Torri in uno stato più o meno buono di conservazione si trovano a Santa Maria di Castellabate, San Marco, Fasano Alto, sulla spiaggia di Case del Conte, su quella di San Nicola, ad Agnone, in località Mezzatorre, ad Acciaroli e a Pioppi e così via fin quasi a Sapri.

Una delle migliori per conservazione è quella di Case del Conte nel comune di Montecorice. Questi monumenti sono stati costruiti tra la fine dell’ 800 e la prima metà del 900 quanto gli arabi si istallarono ad Agropoli.

Le torri erano collocate lungo la costa ad una distanza l’una dall’altra di circa un miglio. La loro posizione era studiata in maniera tale che tra l’una e l’altra ci fosse sempre una visuale diretta. Qualora la conformazione della costa non lo consentisse, veniva costruita una torre in altura dalla quale erano visibili quelle adiacenti. Una di queste si trova in località Fasano Alto, nel comune di Castellabate.

Questi presidi non servivano solo a difendere la costa, ma anche a segnalare pericoli vari dando l’allarme a grande distanza grazie all’accensione di fuochi o all’esposizione di segnali. Un sistema di comunicare rapido ed ecologico, al pari com’è descritto nel “Signore degli anelli”, esattamente al primo capitolo del quinto libro.

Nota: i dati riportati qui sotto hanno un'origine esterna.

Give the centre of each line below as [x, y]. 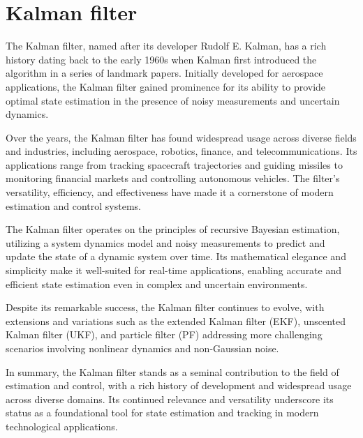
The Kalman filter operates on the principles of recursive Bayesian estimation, [173, 229]
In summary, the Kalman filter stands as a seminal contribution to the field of [172, 371]
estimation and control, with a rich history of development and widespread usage [179, 385]
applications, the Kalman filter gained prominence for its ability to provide [166, 86]
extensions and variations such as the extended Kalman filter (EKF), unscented [176, 320]
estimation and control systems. [73, 205]
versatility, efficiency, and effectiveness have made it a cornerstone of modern [170, 192]
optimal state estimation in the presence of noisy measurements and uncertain [173, 100]

Questi fortini hanno la forma di un tronco di piramide con una base quadrangolare. Il lato al suolo è lungo undici metri mentre in cima è di otto metri. Sono costruite con ciottoli di origine fluviale o marina, oppure con pietre locali a secondo dei materiali disponibili. Le mura perimetrali hanno uno spessore alla base di due metri e mezzo e di un metro e mezzo alla cima. L’unico ingresso è costituito da una porta situata al centro del muro rivolta verso terra o più raramente da uno dei due lati paralleli la costa.

All’interno c’erano due piani, un piano terra e uno superiore o d’avvistamento. Ogni torre era completamente autosufficiente ed era attrezzata in modo da resistere a lunghi assedi. Infatti al suo interno c’era un pozzo molto profondo per l’approvvigionamento d’acqua anche nei periodi secchi.

Si racconta che nella torre di Case del Conte vi fosse un pozzo profondo 120 metri. Prima della guerra gli abitanti del paese solevano divertirsi buttando una moneta da una lira ormai consumata ed inutilizzabile, e che una volta lanciata contassero quanto tempo passava prima di sentire il rumore e la fine dell’eco. Gli anziani contavano con cadenza regolare fino a venti, prima che il rumore smettesse. Il fatto che fossero usate solo le monete consumate la dice lunga sulla povertà di quel tempo, quando le monete erano poche e sempre le stesse. Queste torri finita l’influenza araba furono usate per lo più come granai. L’unica che fu adoperata ancora come fortino anche nei secoli successivi è quella all’ingresso d’Acciaroli.

Si racconta che durante l’ultimo conflitto mondiale una nave americana per divertimento tirò un colpo di cannone verso la torre di Case del Conte centrandola in pieno, ma la costruzione non ne risentì minimamente. Quanto i marinai americani sbarcarono penetrando nella costruzione per accertarsi degli effetti del colpo, solo allora una grossa pietra si staccò dal soffitto colpendo uno di loro e uccidendolo sul colpo; come se l’edificio avesse avuto un’ anima e si fosse vendicato.

Questi monumenti spesso si trovano in buono stato di conservazione malgrado l’indifferenza della gente ed i continui attacchi al territorio. In altri contesti (non sempre al di fuori dalla Campania) sarebbero state un’attrattiva per turisti provenienti da tutto il mondo, testimonianza di un’ epoca difficile per le nostre popolazioni che hanno dovuto lottare per sopravvivere e per non essere annientate fisicamente e culturalmente. Queste torri sono anche un monumento all’ingegno dell’uomo.